Simplify.
1. (1/log base 3 of 60)+ (1/log base 4 of 60)+ (1/log base 5 of 60)
2. (log base 16 of x)+ ( log base 4 of x) + (log base 2 of x)=7
1/log_a(b) = log_b(a), so what you have is
log_60(3) + log_60(4) + log_60(5)
= log_60(3*4*5)
= log_60(60)
= 1
since 16=2^4=4^2, you have
log_16(x) + 2log_16(x) + 4log_16(x) = 7
7log_16(x) = 7
log_16(x) = 1
x=16
-3 · -u · -7v + 8v - 6uv
To simplify the expressions, we'll use the logarithmic identities and properties.
1. (1/log base 3 of 60)+ (1/log base 4 of 60)+ (1/log base 5 of 60)
Let's start by finding the common denominator of the three logarithms. The lowest common multiple of 3, 4, and 5 is 60. Therefore, we'll convert each logarithm to base 60 before summing them up:
(1/log base 3 of 60)= (1/log base 60 of 60)/ (1/log base 60 of 3)
(1/log base 4 of 60) = (1/log base 60 of 60)/ (1/log base 60 of 4)
(1/log base 5 of 60) = (1/log base 60 of 60)/ (1/log base 60 of 5)
Now, we'll add up the three fractions:
(1/log base 60 of 60)/ (1/log base 60 of 3) + (1/log base 60 of 60)/ (1/log base 60 of 4) + (1/log base 60 of 60)/ (1/log base 60 of 5)
Next, we can combine the fractions into a single fraction by finding the least common denominator:
[ (1/log base 60 of 60) * (1/log base 60 of 4) * (1/log base 60 of 5) + (1/log base 60 of 60) * (1/log base 60 of 3) * (1/log base 60 of 5) + (1/log base 60 of 60) * (1/log base 60 of 3) * (1/log base 60 of 4) ] / [ (1/log base 60 of 3) * (1/log base 60 of 4) * (1/log base 60 of 5) ]
Simplifying the expression further is difficult without precise values for the logarithms.

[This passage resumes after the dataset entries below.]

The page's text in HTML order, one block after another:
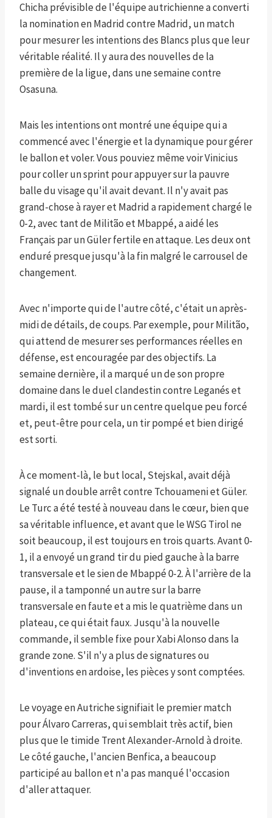
Chicha prévisible de l'équipe autrichienne a converti
la nomination en Madrid contre Madrid, un match
pour mesurer les intentions des Blancs plus que leur
véritable réalité. Il y aura des nouvelles de la
première de la ligue, dans une semaine contre
Osasuna.
Mais les intentions ont montré une équipe qui a
commencé avec l'énergie et la dynamique pour gérer
le ballon et voler. Vous pouviez même voir Vinicius
pour coller un sprint pour appuyer sur la pauvre
balle du visage qu'il avait devant. Il n'y avait pas
grand-chose à rayer et Madrid a rapidement chargé le
0-2, avec tant de Militão et Mbappé, a aidé les
Français par un Güler fertile en attaque. Les deux ont
enduré presque jusqu'à la fin malgré le carrousel de
changement.
Avec n'importe qui de l'autre côté, c'était un après-
midi de détails, de coups. Par exemple, pour Militão,
qui attend de mesurer ses performances réelles en
défense, est encouragée par des objectifs. La
semaine dernière, il a marqué un de son propre
domaine dans le duel clandestin contre Leganés et
mardi, il est tombé sur un centre quelque peu forcé
et, peut-être pour cela, un tir pompé et bien dirigé
est sorti.
À ce moment-là, le but local, Stejskal, avait déjà
signalé un double arrêt contre Tchouameni et Güler.
Le Turc a été testé à nouveau dans le cœur, bien que
sa véritable influence, et avant que le WSG Tirol ne
soit beaucoup, il est toujours en trois quarts. Avant 0-
1, il a envoyé un grand tir du pied gauche à la barre
transversale et le sien de Mbappé 0-2. À l'arrière de la
pause, il a tamponné un autre sur la barre
transversale en faute et a mis le quatrième dans un
plateau, ce qui était faux. Jusqu'à la nouvelle
commande, il semble fixe pour Xabi Alonso dans la
grande zone. S'il n'y a plus de signatures ou
d'inventions en ardoise, les pièces y sont comptées.
Le voyage en Autriche signifiait le premier match
pour Álvaro Carreras, qui semblait très actif, bien
plus que le timide Trent Alexander-Arnold à droite.
Le côté gauche, l'ancien Benfica, a beaucoup
participé au ballon et n'a pas manqué l'occasion
d'aller attaquer.
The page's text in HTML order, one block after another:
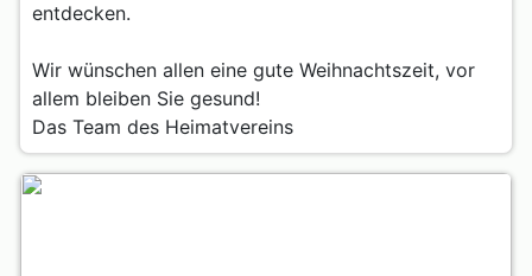
entdecken.
Wir wünschen allen eine gute Weihnachtszeit, vor
allem bleiben Sie gesund!
Das Team des Heimatvereins
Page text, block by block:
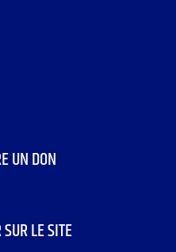
UN DON
LE SITE
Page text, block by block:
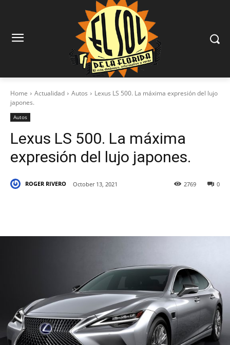
Home Actualidad Autos
Lexus LS 500. La máxima expresión del lujo
japones.
Autos
Lexus LS 500. La máxima
expresión del lujo japones.
ROGER RIVERO October 13, 2021 0
2769
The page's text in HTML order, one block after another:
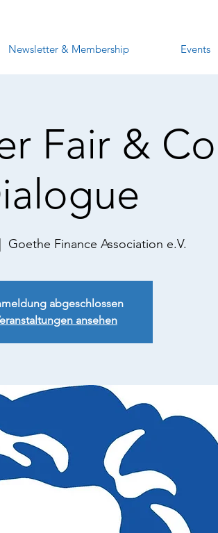
Newsletter & Membership Events
Fair &
Goethe Finance Association e.V.
abgeschlossen
ansehen
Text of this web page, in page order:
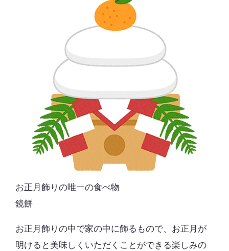
お正月飾りの唯一の食べ物
鏡餅
お正月飾りの中で家の中に飾るもので、お正月が
明けると美味しくいただくことができる楽しみの
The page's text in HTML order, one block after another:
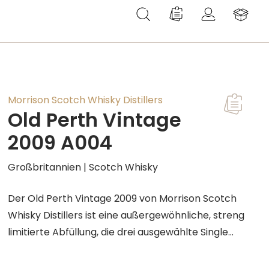
Du hast 0 Produkte
Morrison Scotch Whisky Distillers
Old Perth Vintage
2009 A004
Großbritannien | Scotch Whisky
Der Old Perth Vintage 2009 von Morrison Scotch
Whisky Distillers ist eine außergewöhnliche, streng
limitierte Abfüllung, die drei ausgewählte Single
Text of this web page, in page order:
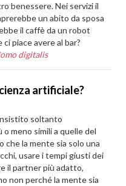
benessere. Nei servizi il
un abito da sposa
il caffè da un robot
piace avere al bar?
digitalis
artificiale?
soltanto
meno simili a quelle del
che la mente sia solo una
usare i tempi giusti dei
il partner più adatto,
non perché la mente sia
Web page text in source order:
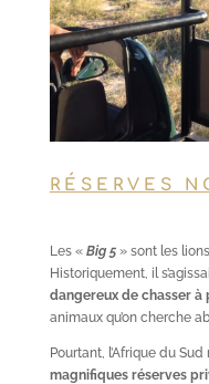
RÉSERVES
Les « Big 5» sont les
Historiquement, il
dangereux de chasser à
animaux qu’on cherche
Pourtant, l’Afrique du
magnifiques réserves
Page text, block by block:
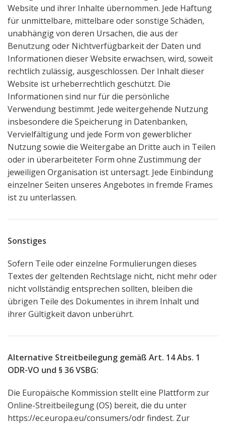
Website und ihrer Inhalte übernommen. Jede Haftung
für unmittelbare, mittelbare oder sonstige Schäden,
unabhängig von deren Ursachen, die aus der
Benutzung oder Nichtverfügbarkeit der Daten und
Informationen dieser Website erwachsen, wird, soweit
rechtlich zulässig, ausgeschlossen. Der Inhalt dieser
Website ist urheberrechtlich geschützt. Die
Informationen sind nur für die persönliche
Verwendung bestimmt. Jede weitergehende Nutzung
insbesondere die Speicherung in Datenbanken,
Vervielfältigung und jede Form von gewerblicher
Nutzung sowie die Weitergabe an Dritte auch in Teilen
oder in überarbeiteter Form ohne Zustimmung der
jeweiligen Organisation ist untersagt. Jede Einbindung
einzelner Seiten unseres Angebotes in fremde Frames
ist zu unterlassen.
Sonstiges
Sofern Teile oder einzelne Formulierungen dieses
Textes der geltenden Rechtslage nicht, nicht mehr oder
nicht vollständig entsprechen sollten, bleiben die
übrigen Teile des Dokumentes in ihrem Inhalt und
ihrer Gültigkeit davon unberührt.
Alternative Streitbeilegung gemäß Art. 14 Abs. 1
ODR-VO und § 36 VSBG:
Die Europäische Kommission stellt eine Plattform zur
Online-Streitbeilegung (OS) bereit, die du unter
https://ec.europa.eu/consumers/odrfindest. Zur
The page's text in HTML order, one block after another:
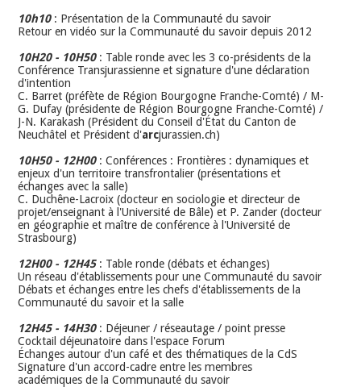
10h10: Présentation de la Communauté du savoir
Retour en vidéo sur la Communauté du savoir depuis 2012
10H20 - 10H50: Table ronde avec les 3 co-présidents de la
Conférence Transjurassienne et signature d'une déclaration
d'intention
C. Barret (préfète de Région Bourgogne Franche-Comté) / M-
G. Dufay (présidente de Région Bourgogne Franche-Comté) /
J-N. Karakash (Président du Conseil d'État du Canton de
Neuchâtel et Président d'arcjurassien.ch)
10H50 - 12H00: Conférences : Frontières : dynamiques et
enjeux d'un territoire transfrontalier (présentations et
échanges avec la salle)
C. Duchêne-Lacroix (docteur en sociologie et directeur de
projet/enseignant à l'Université de Bâle) et P. Zander (docteur
en géographie et maître de conférence à l'Université de
Strasbourg)
12H00 - 12H45 : Table ronde (débats et échanges)
Un réseau d'établissements pour une Communauté du savoir
Débats et échanges entre les chefs d'établissements de la
Communauté du savoir et la salle
12H45 - 14H30: Déjeuner / réseautage / point presse
Cocktail déjeunatoire dans l'espace Forum
Échanges autour d'un café et des thématiques de la CdS
Signature d'un accord-cadre entre les membres
académiques de la Communauté du savoir
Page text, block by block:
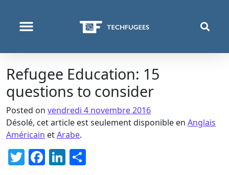
Refugee Education: 15
questions to consider
Posted on vendredi 4 novembre 2016
Désolé, cet article est seulement disponible en Anglais
Américain etArabe.
Twitter
Facebook
LinkedIn

So, the expression can be left in this form.
2. (log base 16 of x) + (log base 4 of x) + (log base 2 of x) = 7
We can rewrite the equation using the logarithm properties:
(log base 16 of x) + (log base 4 of x) + (log base 2 of x) = log base 16 of x + log base 2 of (x^2) = 7
Using the logarithm property log base b of a + log base b of c = log base b of (a * c), we have:
log base 16 of (x * x^2) = 7
Combining the terms under the same base:
log base 16 of (x^3) = 7
Since the base is 16, we can rewrite the expression in exponential form:
16^7 = x^3
Simplifying further:
x^3 = 16^7
Taking the cube root of both sides:
x = (16^7)^(1/3)
x = 16^(7/3)
The final simplified answer is x = 16^(7/3).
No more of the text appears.